* **Action item**:
Because the pictures are not wanted, give back only the exact text of every entry below.

* **Data**:

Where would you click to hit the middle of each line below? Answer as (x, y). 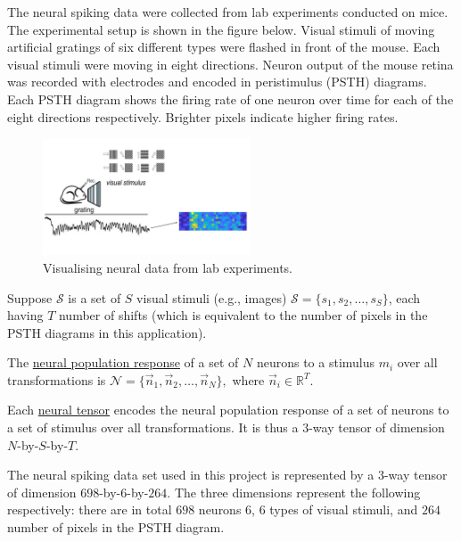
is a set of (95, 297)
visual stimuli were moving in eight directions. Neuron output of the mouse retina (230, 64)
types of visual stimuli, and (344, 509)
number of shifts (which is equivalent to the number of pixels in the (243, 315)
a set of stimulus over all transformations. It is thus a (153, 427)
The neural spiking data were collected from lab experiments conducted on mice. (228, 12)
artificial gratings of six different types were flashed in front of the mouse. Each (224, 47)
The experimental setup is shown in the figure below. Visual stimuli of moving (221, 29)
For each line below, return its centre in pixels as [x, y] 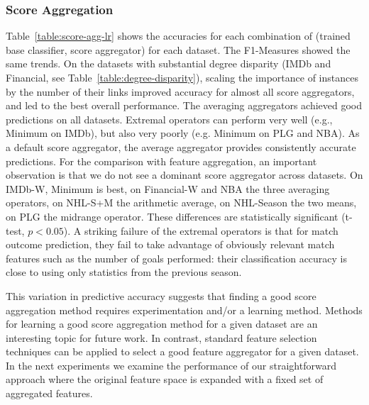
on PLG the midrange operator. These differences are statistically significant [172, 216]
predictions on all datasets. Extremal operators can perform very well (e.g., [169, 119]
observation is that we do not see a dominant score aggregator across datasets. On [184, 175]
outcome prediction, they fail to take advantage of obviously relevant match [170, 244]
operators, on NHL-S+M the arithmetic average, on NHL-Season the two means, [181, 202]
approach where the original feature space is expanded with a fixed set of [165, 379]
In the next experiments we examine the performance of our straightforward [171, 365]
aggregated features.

* **Written solution**:
Where would you click to hit the middle of each line below? Answer as (x, y). 
is a set of (95, 297)
visual stimuli were moving in eight directions. Neuron output of the mouse retina (230, 64)
types of visual stimuli, and (344, 509)
number of shifts (which is equivalent to the number of pixels in the (243, 315)
a set of stimulus over all transformations. It is thus a (153, 427)
The neural spiking data were collected from lab experiments conducted on mice. (228, 12)
artificial gratings of six different types were flashed in front of the mouse. Each (224, 47)
The experimental setup is shown in the figure below. Visual stimuli of moving (221, 29)
For each line below, return its centre in pixels as [x, y] 
on PLG the midrange operator. These differences are statistically significant [172, 216]
predictions on all datasets. Extremal operators can perform very well (e.g., [169, 119]
observation is that we do not see a dominant score aggregator across datasets. On [184, 175]
outcome prediction, they fail to take advantage of obviously relevant match [170, 244]
operators, on NHL-S+M the arithmetic average, on NHL-Season the two means, [181, 202]
approach where the original feature space is expanded with a fixed set of [165, 379]
In the next experiments we examine the performance of our straightforward [171, 365]
aggregated features.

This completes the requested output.